In my personal opinion which is undeniably a bit crooked; there will be more like this person in the years to come. More people you have crushes on and people he might develop crushes for.

How would you want him to handle this situation?

The answer varies from one person to the other. For me, I like to know that my man has all the space to do what he wants and WILLINGLY still wants me more than any other. So he has crushes, but when it comes down to it -- he picks me. 

Would you be comfortable in the relationship if you knew he was getting closer to someone he has a crush on? Do you trust him and trust yourself? 

Bottom line, don't do something you don't want done to you and don't do something that you would feel the need to hide. Ofcourse keeping in mind that you have enough self control.

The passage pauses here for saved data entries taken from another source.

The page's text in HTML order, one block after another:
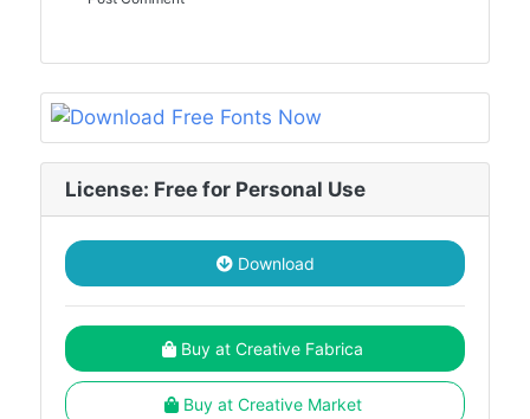
License: Free for Personal Use
Download
Buy at Creative Fabrica
Buy at Creative Market
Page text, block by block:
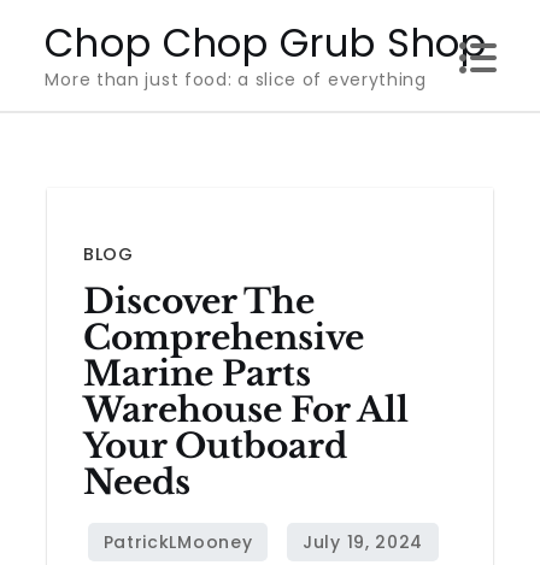
content
Chop Chop Grub Shop
More than just food: a slice of everything
BLOG
Discover The
Comprehensive
Marine Parts
Warehouse For All
Your Outboard
Needs
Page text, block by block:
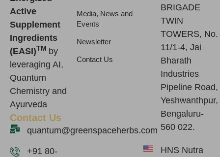
Active
Supplement
Ingredients
(EASI)TM by
leveraging AI,
Quantum
Chemistry and
Ayurveda
Contact Us
quantum@greenspaceherbs.com
+91 80-
Media, News and
Events
Newsletter
Contact Us
BRIGADE
TWIN
TOWERS, No.
11/1-4, Jai
Bharath
Industries
Pipeline Road,
Yeshwanthpur,
Bengaluru-
560 022.
HNS Nutra
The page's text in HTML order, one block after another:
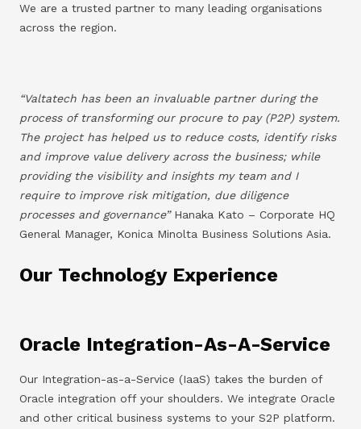
We are a trusted partner to many leading organisations
across the region.
“Valtatech has been an invaluable partner during the
process of transforming our procure to pay (P2P) system.
The project has helped us to reduce costs, identify risks
and improve value delivery across the business; while
providing the visibility and insights my team and I
require to improve risk mitigation, due diligence
processes and governance”Hanaka Kato – Corporate HQ
General Manager, Konica Minolta Business Solutions Asia.
Our Technology Experience
Oracle Integration-As-A-Service
Our Integration-as-a-Service (IaaS) takes the burden of
Oracle integration off your shoulders. We integrate Oracle
and other critical business systems to your S2P platform.
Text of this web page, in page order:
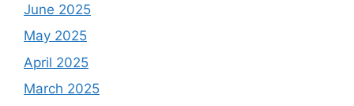
June 2025
May 2025
April 2025
March 2025
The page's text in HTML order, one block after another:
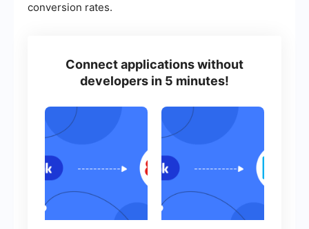
conversion rates.
Connect applications without
developers in 5 minutes!
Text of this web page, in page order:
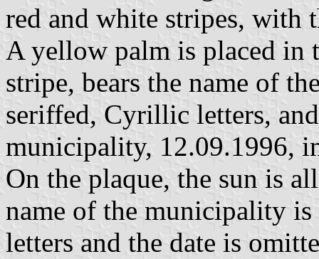
red and white stripes, with
A yellow palm is placed in
stripe, bears the name of
seriffed, Cyrillic letters,
municipality, 12.09.1996,
On the plaque, the sun is
name of the municipality
letters and the date is

There is also the possibility that new guy turns out more suitable than old guy. Are you willing to live with the burden of dumping someone for another? It is a possibility you might need to consider.

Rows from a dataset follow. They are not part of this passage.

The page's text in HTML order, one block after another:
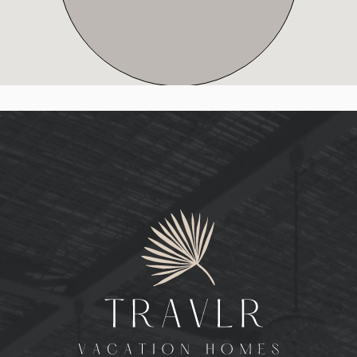
living room is large and inviting with its overstuffed couch,
comfy accent chairs and large HDTV perfect to curl up
and watch a movie or air the weekends’ big game. Enjoy
a dinner party in the formal dining room set for 10 with
easy access to the wet bar or keep it casual at the
for 10 (seating for 6 at the kitchen table plus seat for 4
show off your culinary talents. Just off the kitchen you
will find the entertainment room with custom billiards
table which converts into a ping pong table and
additional lounge seating with fireplace.
Venture outdoors to the south-facing, resort-style
backyard and take a deep breath as you scan your
surroundings and realize you have arrived at your
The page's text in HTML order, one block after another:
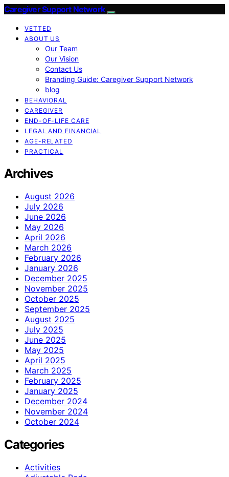
Caregiver Support Network
VETTED
ABOUT US
Our Team
Our Vision
Contact Us
Branding Guide: Caregiver Support Network
blog
BEHAVIORAL
CAREGIVER
END-OF-LIFE CARE
LEGAL AND FINANCIAL
AGE-RELATED
PRACTICAL
Archives
August 2026
July 2026
June 2026
May 2026
April 2026
March 2026
February 2026
January 2026
December 2025
November 2025
October 2025
September 2025
August 2025
July 2025
June 2025
May 2025
April 2025
March 2025
February 2025
January 2025
December 2024
November 2024
October 2024
Categories
Activities
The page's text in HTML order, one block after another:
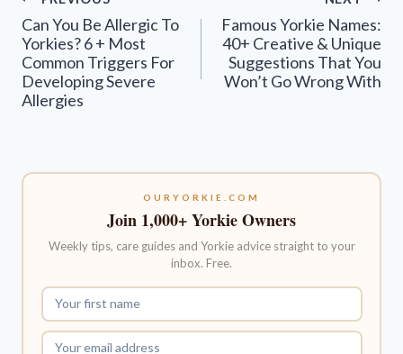
navigation
Can You Be Allergic To
Yorkies? 6 + Most
Common Triggers For
Developing Severe
Allergies
Famous Yorkie Names:
40+ Creative & Unique
Suggestions That You
Won’t Go Wrong With
OURYORKIE.COM
Join 1,000+ Yorkie Owners
Weekly tips, care guides and Yorkie advice straight to your
inbox. Free.
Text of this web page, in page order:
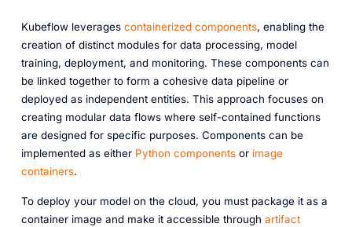
Kubeflow leverages containerized components, enabling the
creation of distinct modules for data processing, model
training, deployment, and monitoring. These components can
be linked together to form a cohesive data pipeline or
deployed as independent entities. This approach focuses on
creating modular data flows where self-contained functions
are designed for specific purposes. Components can be
implemented as either Python componentsor image
containers.
To deploy your model on the cloud, you must package it as a
container image and make it accessible through artifact
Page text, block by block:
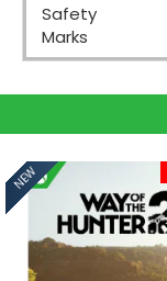
Safety
Marks
NEW
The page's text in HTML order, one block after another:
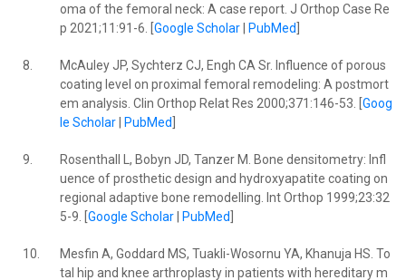
oma of the femoral neck: A case report. J Orthop Case Re
p 2021;11:91-6. [ Google Scholar| PubMed
8.
McAuley JP, Sychterz CJ, Engh CA Sr. Influence of porous
coating level on proximal femoral remodeling: A postmort
em analysis. Clin Orthop Relat Res 2000;371:146-53. [ Goog
le Scholar| PubMed
9.
Rosenthall L, Bobyn JD, Tanzer M. Bone densitometry: Infl
uence of prosthetic design and hydroxyapatite coating on
regional adaptive bone remodelling. Int Orthop 1999;23:32
5-9. [ Google Scholar| PubMed
10.
Mesfin A, Goddard MS, Tuakli-Wosornu YA, Khanuja HS. To
tal hip and knee arthroplasty in patients with hereditary m
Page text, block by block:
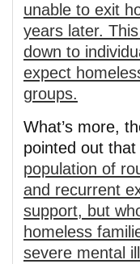
unable to exit
years later.
down to
expect
groups.
What’s more,
pointed out that
population of
and recurrent
support, but
homeless
severe mental
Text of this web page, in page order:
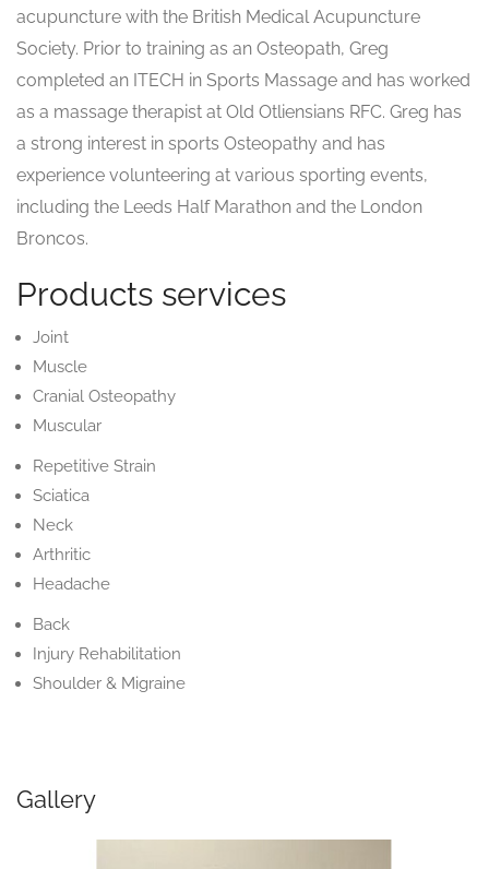
acupuncture with the British Medical Acupuncture
Society. Prior to training as an Osteopath, Greg
completed an ITECH in Sports Massage and has worked
as a massage therapist at Old Otliensians RFC. Greg has
a strong interest in sports Osteopathy and has
experience volunteering at various sporting events,
including the Leeds Half Marathon and the London
Broncos.
Products services
Joint
Muscle
Cranial Osteopathy
Muscular
Repetitive Strain
Sciatica
Neck
Arthritic
Headache
Back
Injury Rehabilitation
Shoulder & Migraine
Gallery

Hope it helped and did not mess it up :happy:


----------



## EvilByte (Aug 5, 2009)

Alizée did a very good job of expressing most of my sentiments. Having a "do unto others"/Golden Rule attitude can be a very good way to make sure you feel that all the decisions you make are as fair as they can be. 

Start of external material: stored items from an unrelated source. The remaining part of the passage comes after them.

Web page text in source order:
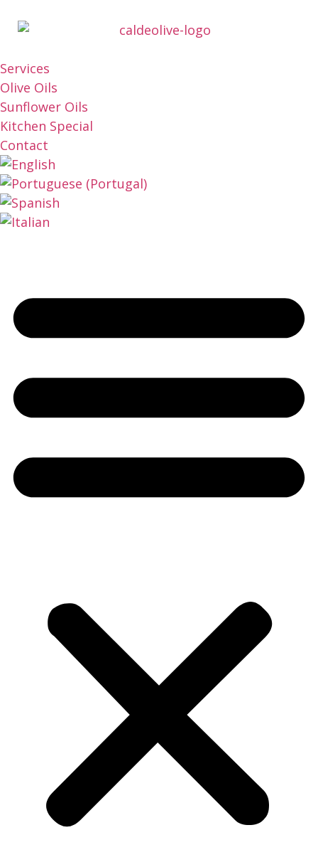
Services
Olive Oils
Sunflower Oils
Kitchen Special
Contact
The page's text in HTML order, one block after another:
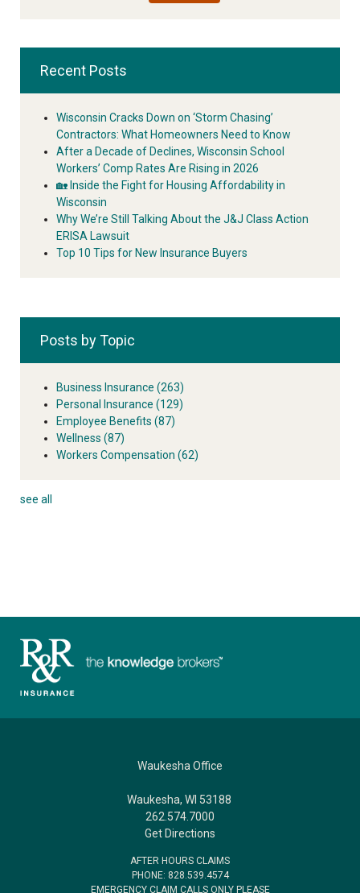
Recent Posts
Wisconsin Cracks Down on ‘Storm Chasing’
Contractors: What Homeowners Need to Know
After a Decade of Declines, Wisconsin School
Workers’ Comp Rates Are Rising in 2026
🏡 Inside the Fight for Housing Affordability in
Wisconsin
Why We’re Still Talking About the J&J Class Action
ERISA Lawsuit
Top 10 Tips for New Insurance Buyers
Posts by Topic
Business Insurance (263)
Personal Insurance (129)
Employee Benefits (87)
Wellness (87)
Workers Compensation (62)
see all
Waukesha Office
Waukesha, WI 53188
262.574.7000
Get Directions
AFTER HOURS CLAIMS
PHONE: 828.539.4574
EMERGENCY CLAIM CALLS ONLY PLEASE
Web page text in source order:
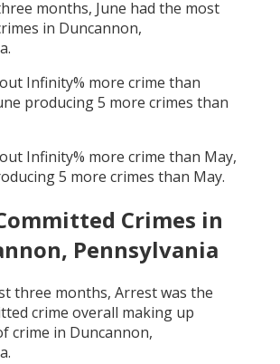
Shooting :0
Arson
months, June had the most
in Duncannon,
.
Infinity% more crime than
producing5 more crimes than
Infinity% more crime than May,
5 more crimes than May.
Crimes in
Pennsylvania
three months, Arrestwas the
crime overall making up
crime in Duncannon,
.
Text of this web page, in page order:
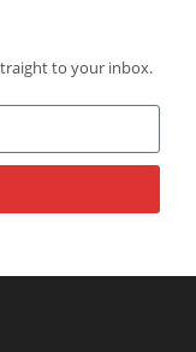
to your inbox.

Fidelity is extremely important to me, and I used to be quite jealous. But I've come to realize that people (including myself) just have natural tendencies and feelings that they cannot control. It's not being unfaithful to have a crush on someone else, because you cannot help having such feelings. It's whether you act on them or not that determines your character and how others will feel about you at the end of the day. If you feel that you can not talk to him without being tempted, and you don't feel open to the idea of him possibly becoming your new boyfriend, then you need to realize how to limit yourself so you don't fall prey to your own emotions.

And if you feel that it would help, you are certainly free to tell this new friend and/or your current boyfriend how you feel. People react to things in different ways, though, so use your best judgement. A lot of people appreciate honesty and the knowledge that you're trying your best for them. And if you're open about this, it might give you even better communication that what you currently have with your boyfriend. But it's all up to you. Whatever you feel you make you the happiest and give you the most peace to rest at night.


----------



## natsky (Aug 18, 2009)

You guys give great advice, thanks 

For one thing, I'm way more attracted to my boyfriend, and this guy doesn't compare. So that's good. If my boyfriend had a crush, I'd expect him to just be careful, and not act on it. I'd want him to still at the end of the day think of me as his number one choice, and be faithful. And I'll do the same. I think we both love and know each other well enough to know there's nothing to worry about when it comes to faithfulness. 

I feel better that a crush is in fact normal, and the important part is I'd never act on it. If my boyfriend asked me to never speak to this guy again, I'd do it in a heartbeat. I feel a little guilty that my boyfriend has no idea I even have this crush, but he very well may not even be bothered, so I might just tell him.

Thanks again for the advice!


----------



## BehindSmile (Feb 4, 2009)

There was a guy at work, I had the same thing. I've never had this problem before, never even felt sexually attracted to any guy besides my boyfriend. Luckily he is also married, so it isn't a temptation for us anymore because we both realize that if anything happened, it wouldn't be worth the risk, because yeah we both care about each other...but our significant other takes the cake. :tongue:

We are good friends now, but...it is a very dangerous road. Things generally don't work out that way.


----------



## starri (Jan 23, 2009)

Be careful in the way you tell him. Light issues deserve a light environment. If there is too much drama going on it might not be pretty. Hmm, i don't know how open you guys normally are so i can't specifically say how- but just take care. Might be a simple issue but liable to grow out of proportion.
_Posted via Mobile Device_


----------



## natsky (Aug 18, 2009)

Yeah, I can tell it's dangerous... so I'll hang out with the guy, like with my boyfriend around, but I think I'll avoid being one on one. And keep chatting to a minimum. 

Generally we're very open about stuff so I highly doubt it'd create an issue... but thanks, I'll be careful! I feel much better now, lol.


----------



## jochris (Jul 18, 2009)

I guess many of us have crushes from time to time, even when we were taken. I definitely have, the trick is to know when it's just a superficial crush and when it is an actual bundle of feelings. Saying that, though, I would still highly prefer it if my partner didn't... Obviously.


----------